● Instructions for the task
Taking only the lines of the data below from the line with "Object domainObject, Object[]" to the line with "below as (x1, y1, x2, y2).", ends included, write them out exactly and without pictures.

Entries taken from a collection
=-=-=-=-=
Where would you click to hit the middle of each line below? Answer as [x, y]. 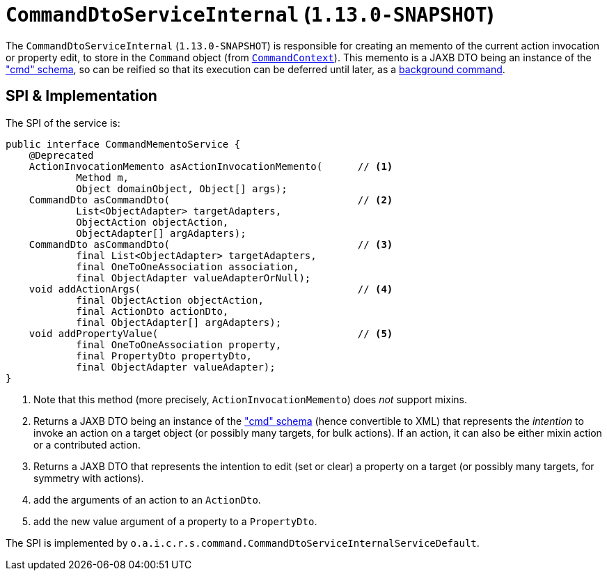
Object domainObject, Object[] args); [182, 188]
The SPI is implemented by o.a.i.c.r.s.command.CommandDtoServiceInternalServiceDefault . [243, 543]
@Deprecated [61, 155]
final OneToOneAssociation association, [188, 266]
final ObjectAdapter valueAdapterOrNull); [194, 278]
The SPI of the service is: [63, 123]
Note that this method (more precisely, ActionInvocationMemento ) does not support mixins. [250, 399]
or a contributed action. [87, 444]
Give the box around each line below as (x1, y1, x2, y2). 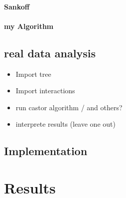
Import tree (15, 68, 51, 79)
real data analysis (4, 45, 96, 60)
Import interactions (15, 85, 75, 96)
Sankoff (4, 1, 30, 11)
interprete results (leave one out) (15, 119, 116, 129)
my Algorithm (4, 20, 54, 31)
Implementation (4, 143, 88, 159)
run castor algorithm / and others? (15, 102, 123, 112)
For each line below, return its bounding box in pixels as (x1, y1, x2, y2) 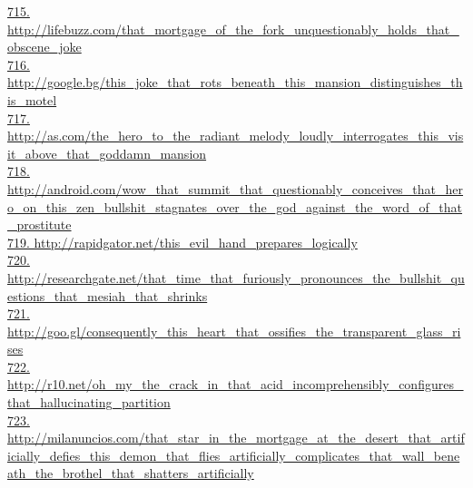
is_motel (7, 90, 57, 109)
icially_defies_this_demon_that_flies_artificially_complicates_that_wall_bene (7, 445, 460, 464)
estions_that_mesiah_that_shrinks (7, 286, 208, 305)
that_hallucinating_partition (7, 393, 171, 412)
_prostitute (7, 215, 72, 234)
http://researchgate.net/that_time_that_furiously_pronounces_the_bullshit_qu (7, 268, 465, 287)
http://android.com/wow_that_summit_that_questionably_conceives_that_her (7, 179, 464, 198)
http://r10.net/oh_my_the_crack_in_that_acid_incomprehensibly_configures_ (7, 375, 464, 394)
=-=-=-=-=
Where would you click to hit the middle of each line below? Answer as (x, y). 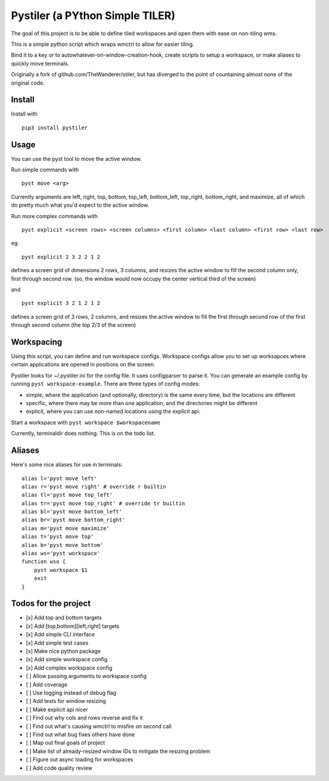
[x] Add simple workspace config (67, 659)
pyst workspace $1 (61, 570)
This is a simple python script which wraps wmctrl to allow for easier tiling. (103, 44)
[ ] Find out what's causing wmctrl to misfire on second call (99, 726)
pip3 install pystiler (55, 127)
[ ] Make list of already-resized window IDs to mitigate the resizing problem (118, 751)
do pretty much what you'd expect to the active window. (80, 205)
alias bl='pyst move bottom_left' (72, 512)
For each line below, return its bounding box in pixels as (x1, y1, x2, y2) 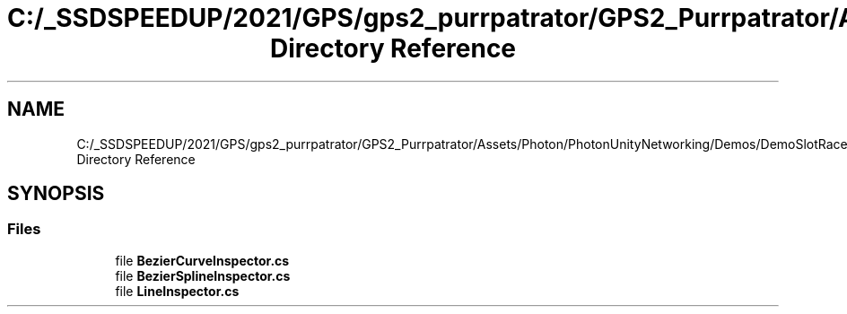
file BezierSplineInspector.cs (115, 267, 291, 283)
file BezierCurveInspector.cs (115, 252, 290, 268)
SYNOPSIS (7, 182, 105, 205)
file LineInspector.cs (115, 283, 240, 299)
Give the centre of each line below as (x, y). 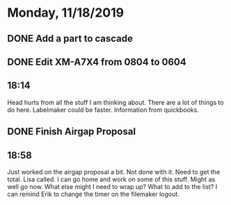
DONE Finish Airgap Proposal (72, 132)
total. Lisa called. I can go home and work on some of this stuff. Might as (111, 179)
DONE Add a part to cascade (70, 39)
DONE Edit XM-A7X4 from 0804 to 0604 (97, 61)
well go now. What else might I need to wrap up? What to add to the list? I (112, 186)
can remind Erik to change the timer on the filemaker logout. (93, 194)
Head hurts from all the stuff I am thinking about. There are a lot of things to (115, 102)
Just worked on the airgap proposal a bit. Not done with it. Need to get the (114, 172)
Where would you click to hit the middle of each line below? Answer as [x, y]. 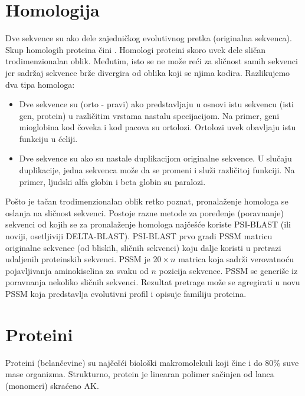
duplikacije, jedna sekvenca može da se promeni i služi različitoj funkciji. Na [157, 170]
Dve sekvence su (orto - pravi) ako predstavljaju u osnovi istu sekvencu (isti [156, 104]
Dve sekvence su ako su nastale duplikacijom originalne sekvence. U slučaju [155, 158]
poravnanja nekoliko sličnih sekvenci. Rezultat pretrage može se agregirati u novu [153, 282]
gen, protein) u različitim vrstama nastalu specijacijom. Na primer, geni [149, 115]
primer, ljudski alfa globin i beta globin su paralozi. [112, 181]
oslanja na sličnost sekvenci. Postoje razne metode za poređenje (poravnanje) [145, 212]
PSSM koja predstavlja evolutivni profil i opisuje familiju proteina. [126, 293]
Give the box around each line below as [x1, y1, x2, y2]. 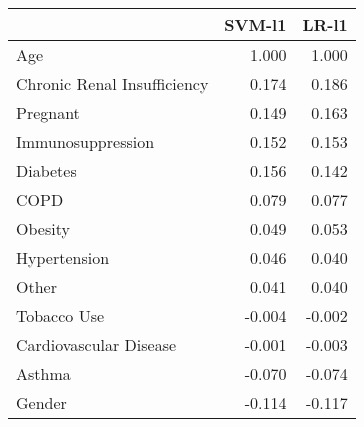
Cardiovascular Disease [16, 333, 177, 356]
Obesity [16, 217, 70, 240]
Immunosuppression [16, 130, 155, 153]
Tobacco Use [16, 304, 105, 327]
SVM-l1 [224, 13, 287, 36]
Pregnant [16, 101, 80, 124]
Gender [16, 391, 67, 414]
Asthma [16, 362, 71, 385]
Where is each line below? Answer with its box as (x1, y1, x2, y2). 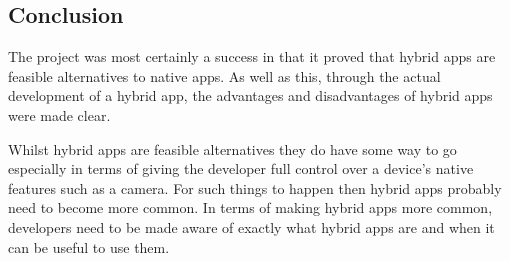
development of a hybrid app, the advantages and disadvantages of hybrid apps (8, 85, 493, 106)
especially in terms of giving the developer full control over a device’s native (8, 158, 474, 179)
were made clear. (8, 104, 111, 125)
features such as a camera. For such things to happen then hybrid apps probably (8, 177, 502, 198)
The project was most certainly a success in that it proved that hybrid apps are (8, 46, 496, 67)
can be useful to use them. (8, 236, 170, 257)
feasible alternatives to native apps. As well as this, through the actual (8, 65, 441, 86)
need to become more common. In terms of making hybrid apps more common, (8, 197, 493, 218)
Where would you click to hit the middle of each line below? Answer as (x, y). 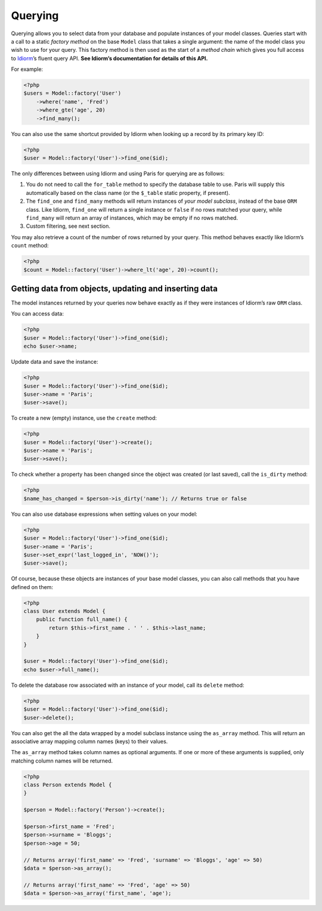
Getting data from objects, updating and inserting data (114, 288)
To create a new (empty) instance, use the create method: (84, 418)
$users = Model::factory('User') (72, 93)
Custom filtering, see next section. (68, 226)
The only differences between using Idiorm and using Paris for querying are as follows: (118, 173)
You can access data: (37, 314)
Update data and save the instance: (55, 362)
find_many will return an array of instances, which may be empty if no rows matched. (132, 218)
=-=-=-=-=
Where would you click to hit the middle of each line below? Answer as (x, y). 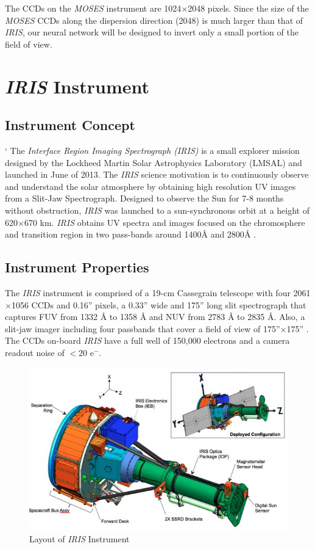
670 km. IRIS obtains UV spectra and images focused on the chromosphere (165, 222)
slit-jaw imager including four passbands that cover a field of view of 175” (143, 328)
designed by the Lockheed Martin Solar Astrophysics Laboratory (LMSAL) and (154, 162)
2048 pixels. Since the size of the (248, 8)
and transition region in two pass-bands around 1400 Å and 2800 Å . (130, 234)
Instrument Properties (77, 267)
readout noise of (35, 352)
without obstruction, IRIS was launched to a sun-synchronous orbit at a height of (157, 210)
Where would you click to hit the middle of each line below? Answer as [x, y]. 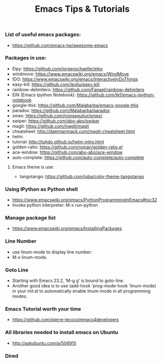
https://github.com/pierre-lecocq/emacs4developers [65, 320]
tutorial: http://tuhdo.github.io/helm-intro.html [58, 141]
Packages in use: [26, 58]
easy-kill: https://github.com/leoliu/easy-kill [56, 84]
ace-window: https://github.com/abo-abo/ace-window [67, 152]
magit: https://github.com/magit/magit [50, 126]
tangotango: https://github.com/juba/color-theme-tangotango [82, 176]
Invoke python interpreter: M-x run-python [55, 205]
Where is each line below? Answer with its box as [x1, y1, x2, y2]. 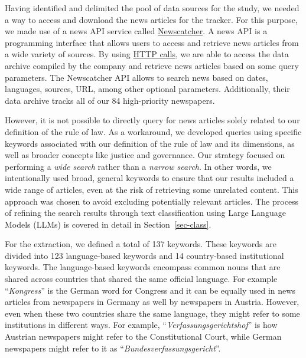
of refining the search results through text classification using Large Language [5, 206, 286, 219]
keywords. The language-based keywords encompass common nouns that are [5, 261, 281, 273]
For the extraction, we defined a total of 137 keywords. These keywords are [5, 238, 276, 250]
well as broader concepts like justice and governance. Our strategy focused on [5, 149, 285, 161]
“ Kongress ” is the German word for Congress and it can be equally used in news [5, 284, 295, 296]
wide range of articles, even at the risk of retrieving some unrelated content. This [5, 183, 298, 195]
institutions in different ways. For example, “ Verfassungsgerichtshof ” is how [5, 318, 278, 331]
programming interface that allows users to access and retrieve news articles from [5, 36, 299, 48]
=-=-=-=-=
● Solution to this exercise
Object domainObject, Object[] args); [182, 188]
The SPI is implemented by o.a.i.c.r.s.command.CommandDtoServiceInternalServiceDefault . [243, 543]
@Deprecated [61, 155]
final OneToOneAssociation association, [188, 266]
final ObjectAdapter valueAdapterOrNull); [194, 278]
The SPI of the service is: [63, 123]
Note that this method (more precisely, ActionInvocationMemento ) does not support mixins. [250, 399]
or a contributed action. [87, 444]
Give the box around each line below as (x1, y1, x2, y2). 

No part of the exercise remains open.